I'm already embarrassed by some of the barely edited posts floating around this blog, so when readers after my last post began requesting that I display, for my further embarrassment, stories I wrote in childhood, I said no way. Besides, most of my early work is no longer extant, with the important exception of that pirate story I dictated to my kindergarten teacher and which she faithfully transcribed.

However, it appears I do have most of my attempts from middle and high school, excepting the hundred-page novel rough draft I typed on a Tandy 1000 in seventh grade. Looking back on the way I used to write, I have to admit I think it's pretty funny. Maybe you will too. At the very least, a brief excerpt ought to silence everyone who wants to see my early work. Behold, then--be blinded by a chunk of unedited rough draft from high school:

The Insectoid glared with all-seeing compound eyes at the monitor before him. The picture was fuzzy, and loosing stability.

"The camera in my pet’s eye was damaged by the fall, and it is not repared."

With a powerful, armor-plated arm, he waved an elaborate guesture in the air and closed his eyes to concentrate. He spoke angrily to the monitor, screaming at it in sharp hisses. Slowly, the white fizz of the flourescent screen faded, until it lay only at the edges. The Insectoid spoke again.

"Bach’tarah’gak’tah’dak’kgagdk’noak’krok’bok’dok’fok’tok’trouuck."

The monitor reluctantly cleared.

The Insectoid crossed two of his arms in front of him and glared at the dim screen, elevated above the floor, from his dark cove. The picture showed him exactly what he wanted to see.

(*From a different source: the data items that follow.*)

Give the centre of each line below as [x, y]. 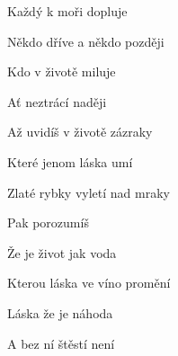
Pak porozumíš [48, 222]
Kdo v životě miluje [62, 71]
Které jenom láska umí [70, 161]
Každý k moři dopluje [67, 11]
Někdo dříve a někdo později [86, 41]
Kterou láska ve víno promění [89, 283]
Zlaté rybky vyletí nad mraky [89, 192]
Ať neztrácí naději [57, 101]
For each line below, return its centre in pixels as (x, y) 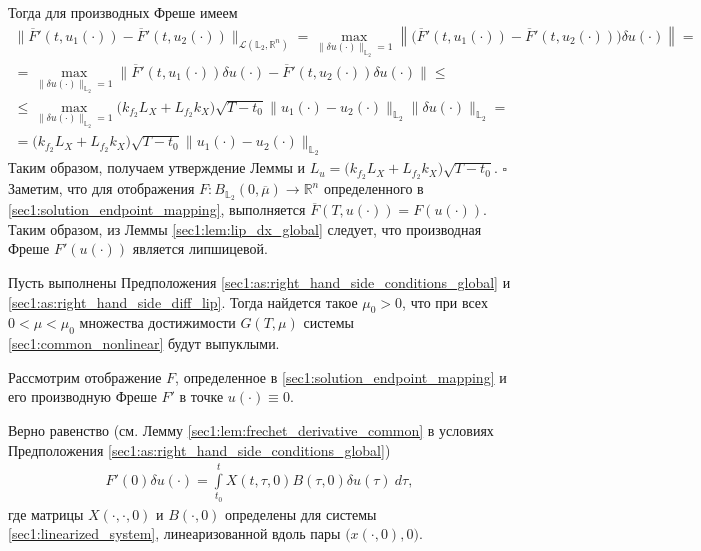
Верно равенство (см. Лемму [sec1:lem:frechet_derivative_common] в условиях (251, 429)
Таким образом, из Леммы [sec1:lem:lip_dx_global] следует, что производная (245, 228)
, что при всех (445, 301)
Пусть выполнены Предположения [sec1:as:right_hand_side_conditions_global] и (259, 281)
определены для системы (301, 513)
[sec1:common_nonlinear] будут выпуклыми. (144, 343)
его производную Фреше (82, 396)
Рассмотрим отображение (85, 376)
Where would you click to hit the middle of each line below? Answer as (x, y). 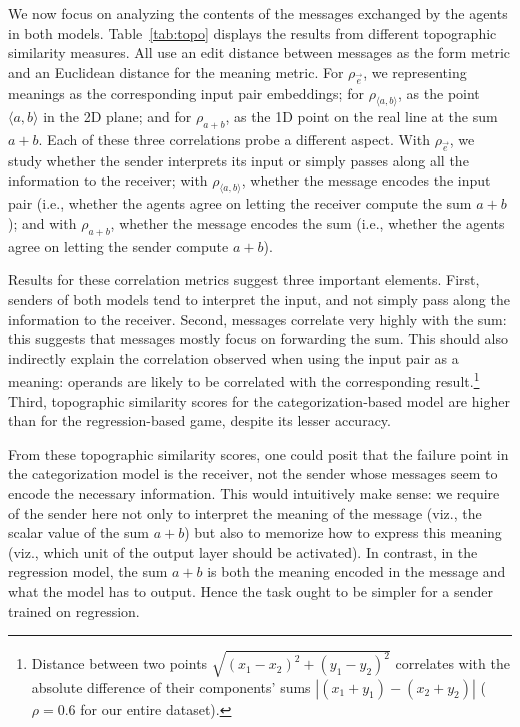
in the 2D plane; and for (117, 116)
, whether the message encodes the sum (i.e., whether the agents (307, 222)
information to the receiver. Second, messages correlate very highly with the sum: (257, 318)
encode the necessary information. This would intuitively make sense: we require (254, 492)
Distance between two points (119, 663)
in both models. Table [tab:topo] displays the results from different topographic (252, 32)
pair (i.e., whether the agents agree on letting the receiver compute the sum (240, 203)
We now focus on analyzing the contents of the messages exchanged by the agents (258, 13)
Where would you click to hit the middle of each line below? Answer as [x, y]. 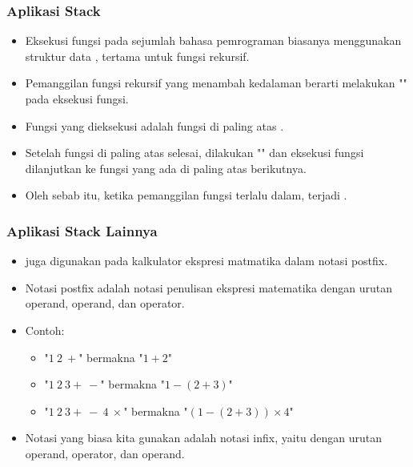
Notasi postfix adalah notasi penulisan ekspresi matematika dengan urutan [209, 287]
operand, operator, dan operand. [105, 453]
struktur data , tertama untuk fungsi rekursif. [137, 56]
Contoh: [45, 330]
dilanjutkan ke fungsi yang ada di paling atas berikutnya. [166, 168]
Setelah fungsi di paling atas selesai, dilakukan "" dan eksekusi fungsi [194, 153]
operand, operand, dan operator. [105, 303]
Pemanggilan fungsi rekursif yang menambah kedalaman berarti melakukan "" [216, 83]
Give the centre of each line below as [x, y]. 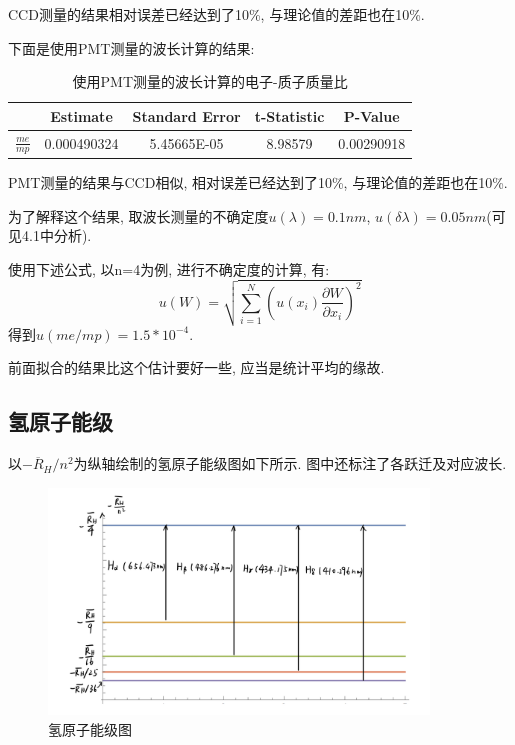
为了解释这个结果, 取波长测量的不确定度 [138, 215]
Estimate [81, 115]
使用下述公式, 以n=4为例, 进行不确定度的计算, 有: [169, 268]
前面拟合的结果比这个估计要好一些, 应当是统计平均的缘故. [196, 367]
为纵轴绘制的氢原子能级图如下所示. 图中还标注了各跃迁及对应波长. [290, 463]
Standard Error [186, 115]
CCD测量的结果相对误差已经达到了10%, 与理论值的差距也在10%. [216, 14]
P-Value [371, 115]
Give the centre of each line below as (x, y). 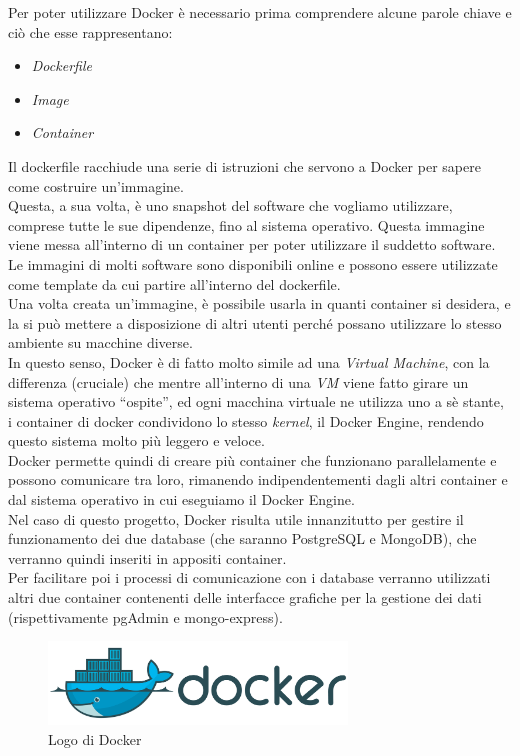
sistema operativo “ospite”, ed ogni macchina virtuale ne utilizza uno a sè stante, (256, 401)
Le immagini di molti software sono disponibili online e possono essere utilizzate (253, 263)
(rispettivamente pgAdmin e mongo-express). (145, 616)
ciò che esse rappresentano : (90, 31)
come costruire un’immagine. (96, 185)
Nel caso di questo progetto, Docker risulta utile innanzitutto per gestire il (236, 518)
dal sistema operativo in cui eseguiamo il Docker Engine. (181, 499)
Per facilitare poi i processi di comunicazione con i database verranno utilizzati (249, 577)
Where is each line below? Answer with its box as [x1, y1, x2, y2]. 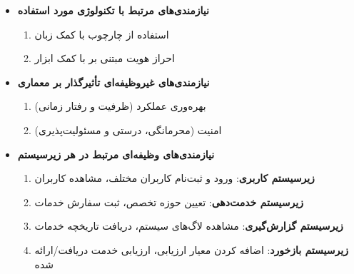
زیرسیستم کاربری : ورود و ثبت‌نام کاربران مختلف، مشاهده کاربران [34, 171, 315, 186]
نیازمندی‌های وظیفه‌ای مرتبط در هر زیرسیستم [17, 146, 215, 161]
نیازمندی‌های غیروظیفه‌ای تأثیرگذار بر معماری [17, 74, 210, 89]
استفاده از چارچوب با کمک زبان [34, 26, 169, 41]
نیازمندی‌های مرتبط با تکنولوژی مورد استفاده [17, 3, 209, 17]
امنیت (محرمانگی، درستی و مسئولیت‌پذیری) [34, 122, 222, 137]
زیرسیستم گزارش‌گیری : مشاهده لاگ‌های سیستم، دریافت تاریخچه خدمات [34, 218, 343, 233]
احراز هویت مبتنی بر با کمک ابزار [34, 51, 175, 66]
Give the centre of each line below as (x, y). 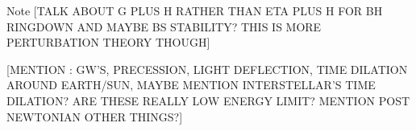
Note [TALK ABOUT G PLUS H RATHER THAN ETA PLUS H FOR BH (195, 10)
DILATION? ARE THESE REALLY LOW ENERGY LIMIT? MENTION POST (208, 100)
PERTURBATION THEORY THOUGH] (108, 42)
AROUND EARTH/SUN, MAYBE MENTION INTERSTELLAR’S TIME (191, 85)
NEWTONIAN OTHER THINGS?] (95, 116)
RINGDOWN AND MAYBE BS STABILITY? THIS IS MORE (164, 26)
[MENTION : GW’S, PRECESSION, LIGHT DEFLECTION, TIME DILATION (207, 69)
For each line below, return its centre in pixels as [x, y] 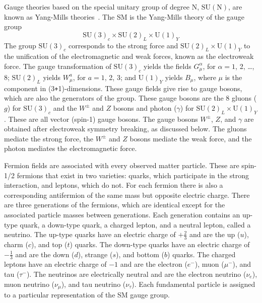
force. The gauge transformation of [58, 66]
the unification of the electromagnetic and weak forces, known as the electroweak [129, 56]
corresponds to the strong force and [123, 45]
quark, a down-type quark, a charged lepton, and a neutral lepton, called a [135, 224]
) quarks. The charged [202, 254]
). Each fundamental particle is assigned [193, 284]
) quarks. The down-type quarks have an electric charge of [160, 244]
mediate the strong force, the [49, 138]
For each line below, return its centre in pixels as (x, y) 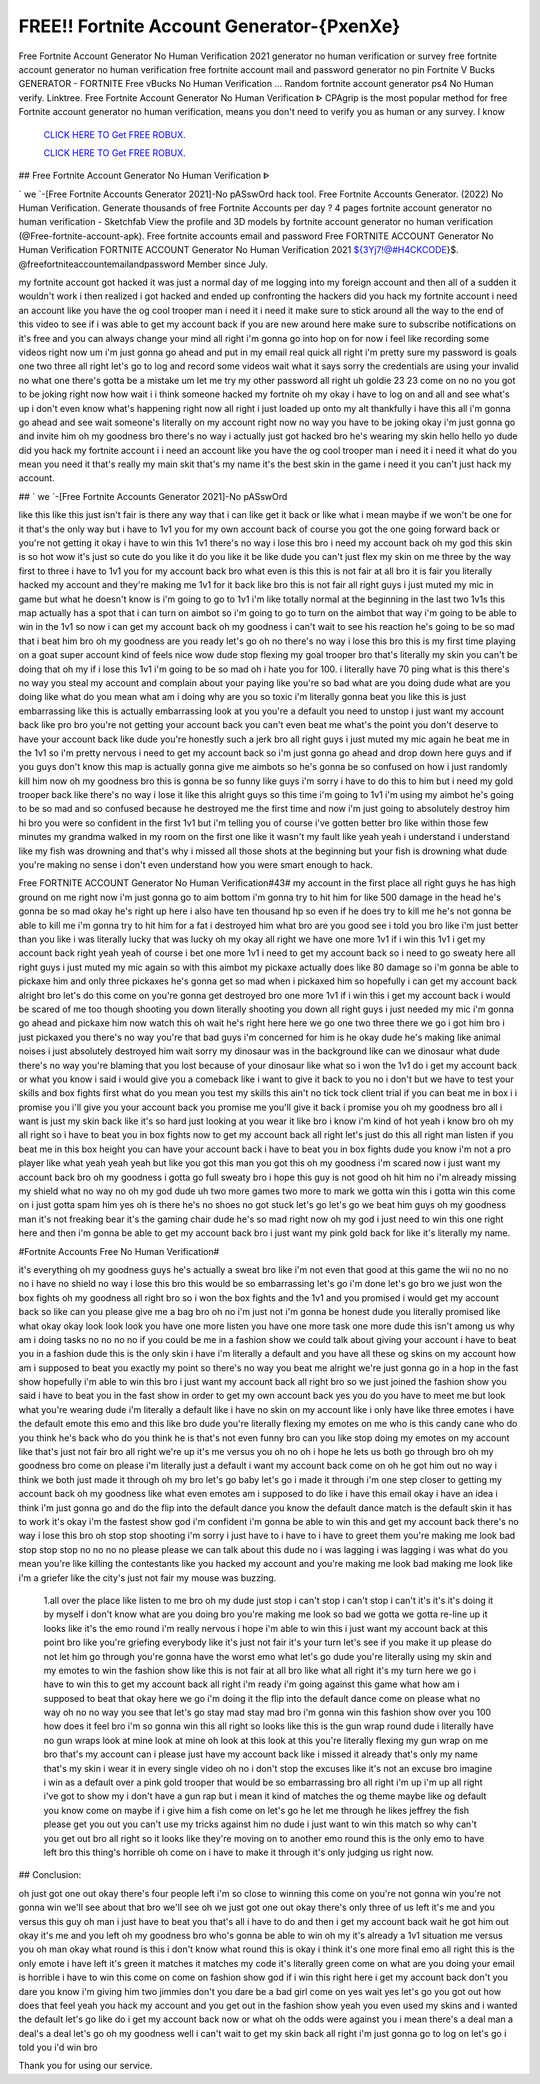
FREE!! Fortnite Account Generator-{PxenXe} (209, 26)
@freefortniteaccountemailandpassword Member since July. (143, 264)
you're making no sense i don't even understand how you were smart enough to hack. (196, 865)
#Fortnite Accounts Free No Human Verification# (119, 1251)
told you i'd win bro (58, 2047)
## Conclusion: (50, 1875)
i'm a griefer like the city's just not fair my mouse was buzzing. (147, 1577)
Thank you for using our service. (85, 2066)
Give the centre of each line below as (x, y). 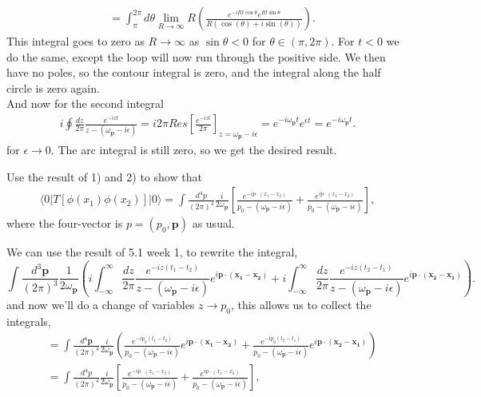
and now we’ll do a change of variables (101, 304)
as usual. (213, 223)
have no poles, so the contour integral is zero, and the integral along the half (194, 72)
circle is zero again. (53, 87)
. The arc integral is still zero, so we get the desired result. (194, 150)
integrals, (29, 321)
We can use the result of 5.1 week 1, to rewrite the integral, (152, 252)
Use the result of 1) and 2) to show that (104, 176)
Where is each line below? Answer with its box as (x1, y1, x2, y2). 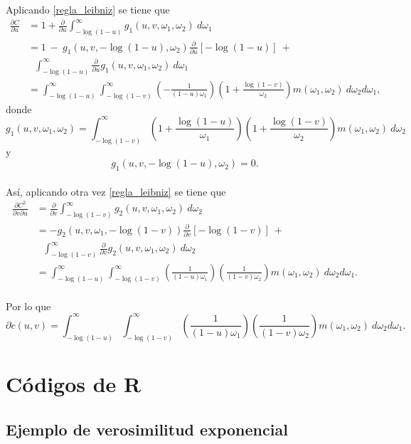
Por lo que (6, 298, 51, 313)
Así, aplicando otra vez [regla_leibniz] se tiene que (6, 184, 226, 199)
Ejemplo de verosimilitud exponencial (6, 418, 288, 440)
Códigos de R (6, 369, 142, 398)
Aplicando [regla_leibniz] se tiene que (6, 2, 170, 16)
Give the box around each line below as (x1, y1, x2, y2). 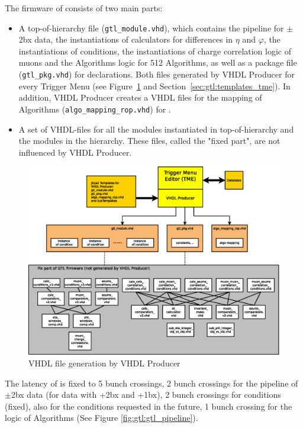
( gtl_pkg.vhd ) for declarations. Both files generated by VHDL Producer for (18, 68, 295, 81)
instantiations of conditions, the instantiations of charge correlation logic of (18, 44, 292, 57)
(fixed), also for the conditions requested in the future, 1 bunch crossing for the (5, 400, 292, 412)
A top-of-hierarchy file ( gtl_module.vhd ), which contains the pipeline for (18, 21, 284, 34)
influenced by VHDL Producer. (18, 146, 132, 158)
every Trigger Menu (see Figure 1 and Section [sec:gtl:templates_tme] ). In (18, 79, 291, 92)
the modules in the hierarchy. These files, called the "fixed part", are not (18, 134, 281, 147)
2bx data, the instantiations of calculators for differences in (18, 33, 233, 46)
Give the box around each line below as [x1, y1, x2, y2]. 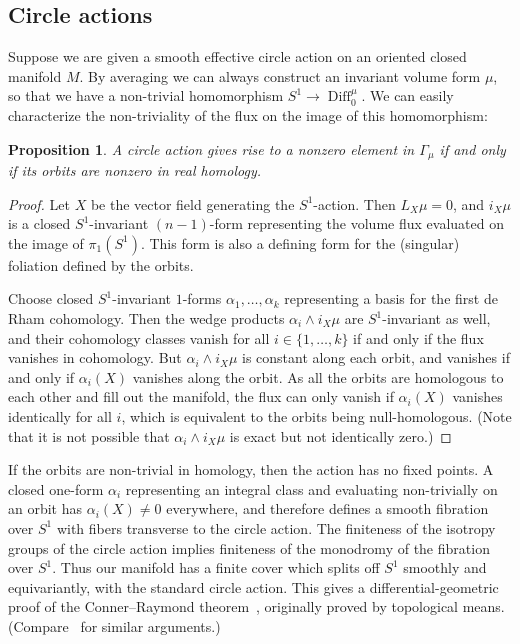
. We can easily [361, 85, 454, 106]
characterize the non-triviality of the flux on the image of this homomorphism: [8, 104, 488, 125]
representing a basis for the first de [284, 288, 498, 309]
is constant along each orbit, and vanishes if [242, 347, 510, 368]
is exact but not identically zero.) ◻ [229, 425, 452, 446]
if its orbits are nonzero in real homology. [8, 160, 262, 181]
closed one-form [8, 478, 104, 499]
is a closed [8, 213, 71, 234]
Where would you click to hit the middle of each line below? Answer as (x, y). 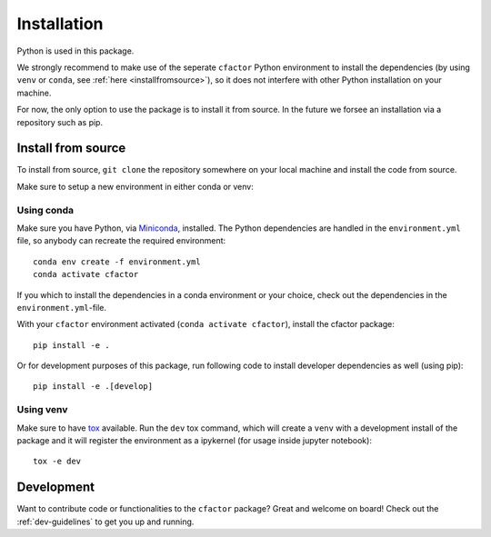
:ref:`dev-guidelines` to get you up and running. (105, 522)
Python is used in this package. (75, 51)
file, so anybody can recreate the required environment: (121, 241)
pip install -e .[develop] (93, 387)
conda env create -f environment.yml (117, 262)
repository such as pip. (60, 122)
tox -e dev (57, 462)
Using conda (45, 210)
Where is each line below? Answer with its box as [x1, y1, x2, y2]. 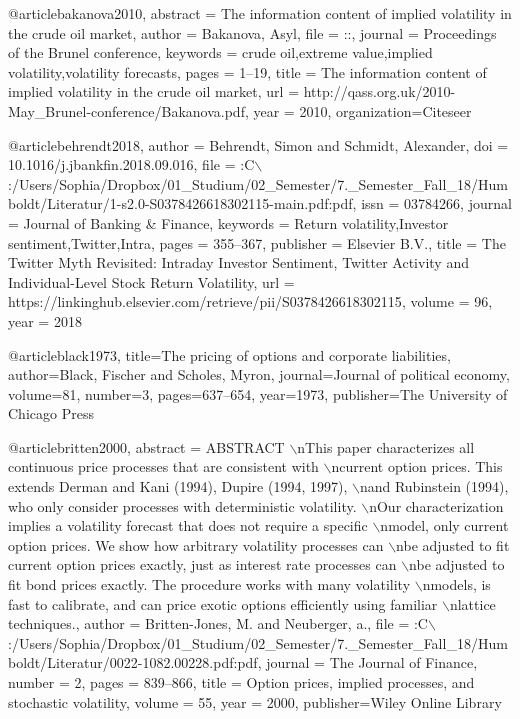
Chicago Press [8, 403, 94, 424]
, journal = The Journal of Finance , [257, 652, 478, 673]
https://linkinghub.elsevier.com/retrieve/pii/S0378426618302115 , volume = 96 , [8, 291, 493, 312]
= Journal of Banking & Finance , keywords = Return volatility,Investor [8, 212, 449, 233]
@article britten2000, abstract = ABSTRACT [8, 436, 285, 457]
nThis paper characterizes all [297, 436, 475, 457]
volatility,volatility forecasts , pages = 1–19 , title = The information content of [8, 61, 487, 82]
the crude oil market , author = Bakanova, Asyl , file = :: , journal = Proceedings [8, 22, 497, 43]
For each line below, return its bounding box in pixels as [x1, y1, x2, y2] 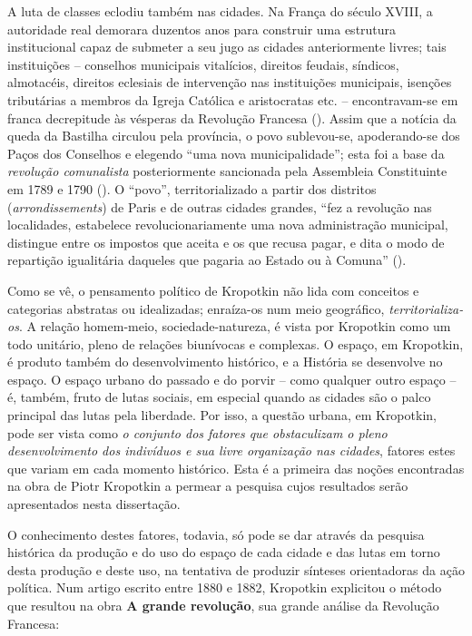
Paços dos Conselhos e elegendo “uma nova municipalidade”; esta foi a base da [7, 143, 445, 162]
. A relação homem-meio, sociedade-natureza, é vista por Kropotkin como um [18, 317, 451, 336]
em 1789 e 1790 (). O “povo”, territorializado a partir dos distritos [7, 179, 377, 198]
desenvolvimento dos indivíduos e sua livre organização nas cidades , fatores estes [7, 441, 456, 460]
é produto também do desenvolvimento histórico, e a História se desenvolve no [7, 352, 443, 371]
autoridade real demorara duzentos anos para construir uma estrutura [7, 19, 397, 38]
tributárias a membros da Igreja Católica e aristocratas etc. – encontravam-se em [7, 90, 458, 109]
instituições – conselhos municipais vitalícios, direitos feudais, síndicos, [7, 54, 399, 73]
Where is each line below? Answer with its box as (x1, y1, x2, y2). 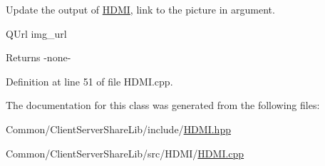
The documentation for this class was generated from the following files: (6, 98, 320, 113)
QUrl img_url (6, 26, 67, 41)
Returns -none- (6, 50, 71, 65)
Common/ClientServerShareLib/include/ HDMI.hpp (6, 121, 231, 136)
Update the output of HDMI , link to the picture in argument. (6, 2, 275, 16)
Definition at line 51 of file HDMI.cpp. (6, 73, 173, 88)
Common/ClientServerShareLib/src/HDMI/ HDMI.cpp (6, 145, 244, 160)
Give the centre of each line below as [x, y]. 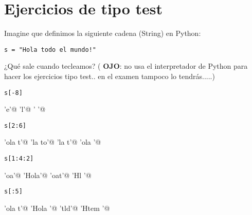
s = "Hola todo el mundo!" [50, 50]
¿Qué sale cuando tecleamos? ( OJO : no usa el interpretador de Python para [126, 66]
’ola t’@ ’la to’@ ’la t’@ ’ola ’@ [53, 142]
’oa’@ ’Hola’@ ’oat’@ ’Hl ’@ [48, 175]
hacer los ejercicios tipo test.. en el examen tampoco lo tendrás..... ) [110, 76]
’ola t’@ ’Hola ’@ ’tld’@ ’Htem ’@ [57, 208]
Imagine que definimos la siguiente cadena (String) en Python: [103, 33]
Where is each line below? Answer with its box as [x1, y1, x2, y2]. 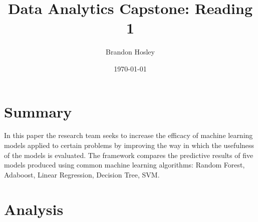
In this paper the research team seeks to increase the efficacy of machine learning [4, 130, 253, 140]
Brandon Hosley [106, 46, 155, 57]
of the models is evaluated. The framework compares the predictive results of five [4, 149, 253, 160]
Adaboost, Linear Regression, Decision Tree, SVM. [4, 169, 160, 179]
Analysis [4, 198, 64, 219]
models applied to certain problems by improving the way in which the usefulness [4, 140, 254, 150]
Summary [4, 101, 72, 121]
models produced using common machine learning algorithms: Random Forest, [4, 159, 245, 170]
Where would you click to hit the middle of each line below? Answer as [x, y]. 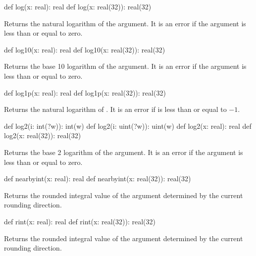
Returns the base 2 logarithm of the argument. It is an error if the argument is [124, 152]
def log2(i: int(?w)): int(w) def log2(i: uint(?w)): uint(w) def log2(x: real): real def [128, 126]
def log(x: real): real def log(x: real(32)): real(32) [78, 6]
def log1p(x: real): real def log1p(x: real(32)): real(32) [85, 92]
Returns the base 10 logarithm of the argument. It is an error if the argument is [125, 66]
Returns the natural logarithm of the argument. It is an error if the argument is [125, 23]
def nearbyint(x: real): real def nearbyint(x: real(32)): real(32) [98, 179]
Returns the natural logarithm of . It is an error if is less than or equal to [115, 109]

He slammed a powerful fist mightily onto the corner of his dismal throne.

"Simple-minded fools! I have them where I want them. They will not escape me. None shall squirm between the fingers of my omnipotent wrath. The pitiful slimes shall writhe beneath my crushing boot!" The powerful voice rang with electric force throughout the depths of the black, cavernous room.

"My pet has already spied for me enough, and its weakling flesh is well-repaired. See now my indestructible armies of Undead shall smash their puny attempts at defiance!"

A great hand sliced down and smashed into a button at the Insectoid’s right hand.

After that, the great hall was filled with the bone-chilling sounds of deep, maniacal laughter, bringing on the creators of doom.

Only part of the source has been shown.